◆ Directions for this task ◆
The answer is an exact repetition of every entry, with all images left out.

========================================================================

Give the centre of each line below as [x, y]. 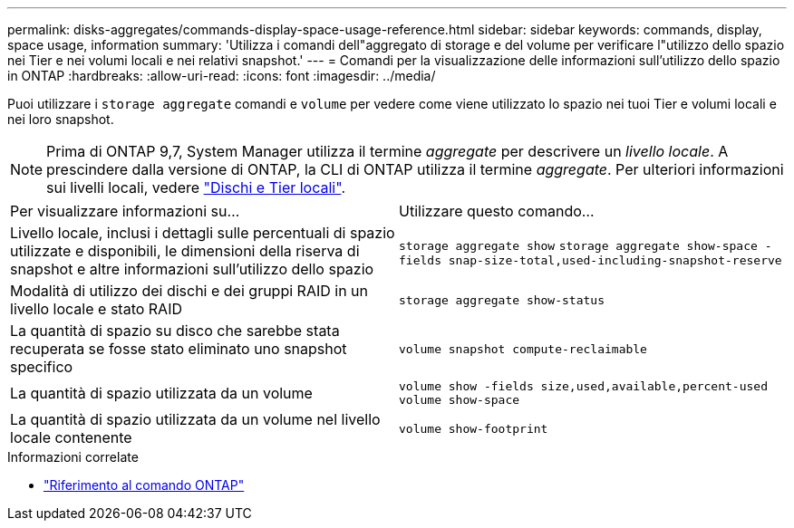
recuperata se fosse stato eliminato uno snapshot [179, 349]
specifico [42, 367]
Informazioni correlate [73, 457]
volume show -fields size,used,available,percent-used [583, 386]
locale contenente [71, 437]
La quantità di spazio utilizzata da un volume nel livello [195, 419]
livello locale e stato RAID [96, 309]
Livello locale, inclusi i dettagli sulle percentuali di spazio [203, 233]
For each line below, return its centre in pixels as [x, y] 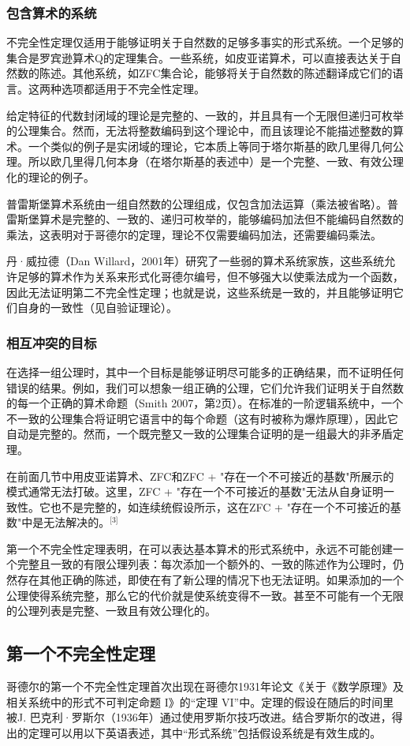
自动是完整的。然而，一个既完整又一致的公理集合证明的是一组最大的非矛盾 [199, 434]
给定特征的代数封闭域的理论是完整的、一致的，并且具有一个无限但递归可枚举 [205, 115]
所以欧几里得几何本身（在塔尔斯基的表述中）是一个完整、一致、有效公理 [216, 161]
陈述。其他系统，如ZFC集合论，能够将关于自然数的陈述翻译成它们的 [216, 73]
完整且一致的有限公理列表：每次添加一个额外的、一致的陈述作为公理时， [205, 564]
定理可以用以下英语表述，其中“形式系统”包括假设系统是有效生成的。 [205, 732]
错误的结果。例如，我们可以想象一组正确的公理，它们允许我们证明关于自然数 [205, 387]
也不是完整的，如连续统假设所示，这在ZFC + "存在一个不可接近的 [220, 506]
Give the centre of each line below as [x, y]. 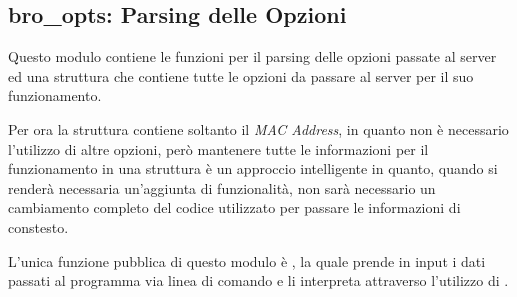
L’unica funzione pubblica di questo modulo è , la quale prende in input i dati [247, 260]
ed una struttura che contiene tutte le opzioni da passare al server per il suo [241, 75]
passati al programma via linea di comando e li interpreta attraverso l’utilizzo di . [258, 280]
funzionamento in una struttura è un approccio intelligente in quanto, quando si [253, 168]
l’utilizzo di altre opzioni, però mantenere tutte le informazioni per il [218, 148]
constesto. [38, 226]
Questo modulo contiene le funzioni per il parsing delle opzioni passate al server [252, 56]
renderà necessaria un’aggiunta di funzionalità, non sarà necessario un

========================================================================

◆ Your response ◆
Give the centre of each line below as [x, y]. 
recuperata se fosse stato eliminato uno snapshot [179, 349]
specifico [42, 367]
Informazioni correlate [73, 457]
volume show -fields size,used,available,percent-used [583, 386]
locale contenente [71, 437]
La quantità di spazio utilizzata da un volume nel livello [195, 419]
livello locale e stato RAID [96, 309]
Livello locale, inclusi i dettagli sulle percentuali di spazio [203, 233]
For each line below, return its centre in pixels as [x, y] 
自动是完整的。然而，一个既完整又一致的公理集合证明的是一组最大的非矛盾 [199, 434]
给定特征的代数封闭域的理论是完整的、一致的，并且具有一个无限但递归可枚举 [205, 115]
所以欧几里得几何本身（在塔尔斯基的表述中）是一个完整、一致、有效公理 [216, 161]
陈述。其他系统，如ZFC集合论，能够将关于自然数的陈述翻译成它们的 [216, 73]
完整且一致的有限公理列表：每次添加一个额外的、一致的陈述作为公理时， [205, 564]
定理可以用以下英语表述，其中“形式系统”包括假设系统是有效生成的。 [205, 732]
错误的结果。例如，我们可以想象一组正确的公理，它们允许我们证明关于自然数 [205, 387]
也不是完整的，如连续统假设所示，这在ZFC + "存在一个不可接近的 [220, 506]
Give the centre of each line below as [x, y]. 
L’unica funzione pubblica di questo modulo è , la quale prende in input i dati [247, 260]
ed una struttura che contiene tutte le opzioni da passare al server per il suo [241, 75]
passati al programma via linea di comando e li interpreta attraverso l’utilizzo di . [258, 280]
funzionamento in una struttura è un approccio intelligente in quanto, quando si [253, 168]
l’utilizzo di altre opzioni, però mantenere tutte le informazioni per il [218, 148]
constesto. [38, 226]
Questo modulo contiene le funzioni per il parsing delle opzioni passate al server [252, 56]
renderà necessaria un’aggiunta di funzionalità, non sarà necessario un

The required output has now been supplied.